### Data records ###

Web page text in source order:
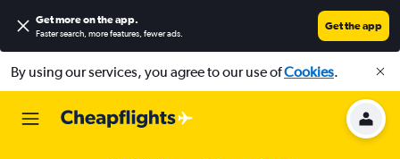
Get more on the app.
Faster search, more features, fewer ads.
Get the app
By using our services, you agree to our use ofCookies.
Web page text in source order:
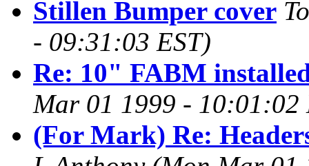
Stillen Bumper cover
- 09:31:03 EST)
Re: 10" FABM
Mar 01 1999 - 10:01:02
(For Mark) Re:
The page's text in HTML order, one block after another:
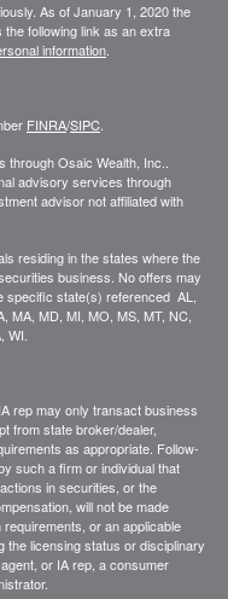
As of January 1, 2020 the
the following link as an extra
information
FINRA/SIPC
Osaic Wealth, Inc..
advisory services through
advisor not affiliated with
residing in the states where the
business. No offers may
state(s) referenced AL,
MA, MD, MI, MO, MS, MT, NC,
WI.
rep may only transact business
from state broker/dealer,
as appropriate. Follow-
such a firm or individual that
in securities, or the
will not be made
or an applicable
the licensing status or disciplinary
or IA rep, a consumer
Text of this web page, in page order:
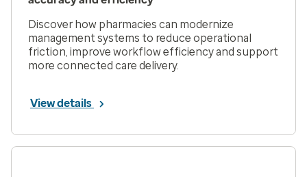
Discover how pharmacies can modernize
management systems to reduce operational
friction, improve workflow efficiency and support
more connected care delivery.
View details
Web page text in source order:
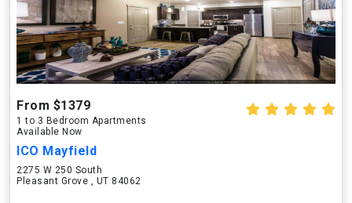
From $1379
1 to 3 Bedroom Apartments
Available Now
ICO Mayfield
2275 W 250 South
Pleasant Grove , UT 84062
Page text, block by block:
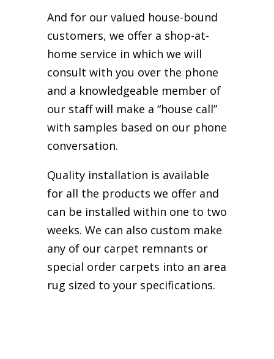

###

# [What to produce]
Set every record down verbatim. No pictures belong in the copy.

# [Solution]
Web page text in source order:
Get more on the app.
Faster search, more features, fewer ads.
Get the app
By using our services, you agree to our use ofCookies.
Web page text in source order:
Stillen Bumper cover
- 09:31:03 EST)
Re: 10" FABM
Mar 01 1999 - 10:01:02
(For Mark) Re:
The page's text in HTML order, one block after another:
As of January 1, 2020 the
the following link as an extra
information
FINRA/SIPC
Osaic Wealth, Inc..
advisory services through
advisor not affiliated with
residing in the states where the
business. No offers may
state(s) referenced AL,
MA, MD, MI, MO, MS, MT, NC,
WI.
rep may only transact business
from state broker/dealer,
as appropriate. Follow-
such a firm or individual that
in securities, or the
will not be made
or an applicable
the licensing status or disciplinary
or IA rep, a consumer
Text of this web page, in page order:
Discover how pharmacies can modernize
management systems to reduce operational
friction, improve workflow efficiency and support
more connected care delivery.
View details
Web page text in source order:
From $1379
1 to 3 Bedroom Apartments
Available Now
ICO Mayfield
2275 W 250 South
Pleasant Grove , UT 84062
Page text, block by block:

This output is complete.